Outlook for technology large caps following today’s news of Apple reaching a $2trn market cap

By Randeep Somel, Associate Portfolio Manager of the Equity Team at M&G Investments,

Randeep somel
Randeep Somel
Apple’s new milestone today reflects the progress of the FAANG stocks in recent years, as well as consumers’ increased focus and reliance on technology more recently since the outbreak of the pandemic. However, while this has been very positive for technology large cap technology companies, the future outlook for the sector is less clear. Most notably, the increasing size and influence of these companies has brought with it greater scrutiny from regulators. The ability of technology companies, all of whom are sitting on vast cash reserves, to buy out new/challenger technology companies going forward will not be as easy as it has been in the past.

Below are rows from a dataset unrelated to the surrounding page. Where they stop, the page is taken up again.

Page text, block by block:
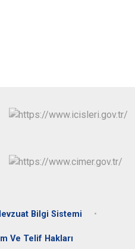
Bilgi Sistemi
Ve Telif Hakları
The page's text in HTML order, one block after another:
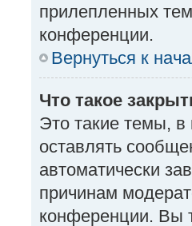
прилепленных
конференции.
Вернуться к
Что такое
Это такие темы, в
оставлять
автоматически
причинам
конференции. Вы
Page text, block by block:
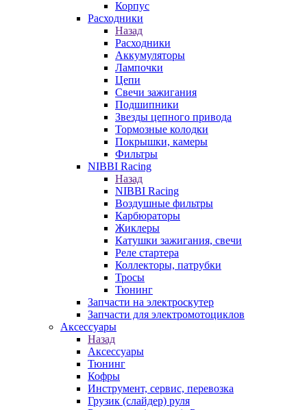
Корпус
Расходники
Назад
Расходники
Аккумуляторы
Лампочки
Цепи
Свечи зажигания
Подшипники
Звезды цепного привода
Тормозные колодки
Покрышки, камеры
Фильтры
NIBBI Racing
Назад
NIBBI Racing
Воздушные фильтры
Карбюраторы
Жиклеры
Катушки зажигания, свечи
Реле стартера
Коллекторы, патрубки
Тросы
Тюнинг
Запчасти на электроскутер
Запчасти для электромотоциклов
Аксессуары
Назад
Аксессуары
Тюнинг
Кофры
Инструмент, сервис, перевозка
Грузик (слайдер) руля

The large cap technology stocks are falling under greater scrutiny of regulators, as shown by the US congressional hearings on antitrust in July this year. The CEOs of Facebook, Alphabet (Alphabet), Apple and Amazon were all remotely summoned to answer questions on the power of their companies ranging from use of data, pricing, and the treatment of smaller competitors. Technology platforms are very strong, but they have buttressed their positions by acquiring smaller competitors, such as Facebook’s acquisition of Instagram and Whatsapp. If there is greater scrutiny of large cap tech acquiring smaller companies going forward it will allow smaller companies to challenge and provide greater competition. As such, whilst the potential purchase of TikTok may also allow Microsoft to get footing in social media with an existing platform, an area that it has lacked relative to some of the other large cap tech companies, due to competition rules its main competitors would not want the public scrutiny of such an acquisition (Microsoft was not part of the congressional anti-trust hearings).

In terms of secular trends, the cloud/public computing businesses will continue to serve Microsoft (Azure) and Amazon (AWS) well. They are two companies that invested early and are now already seeing the benefits of scale. The longer office workers continue to work remotely from home, the increased likelihood we have that this becomes a more permanent fixture. This benefits cloud operators as companies scale down on-site presence (including own servers), and continue moving them to the cloud.

Picture studios releasing films to on-demand (and not exclusively) to cinema first will embolden the appeal of platforms such as Netflix and Amazon Prime. Although original content providers are producing their own direct to customer platforms such as Disney+.

The upcoming rollout of 5G will be a good opportunity for handset makers to refresh their products with new technology and provide a strong update cycle. This should benefit Apple.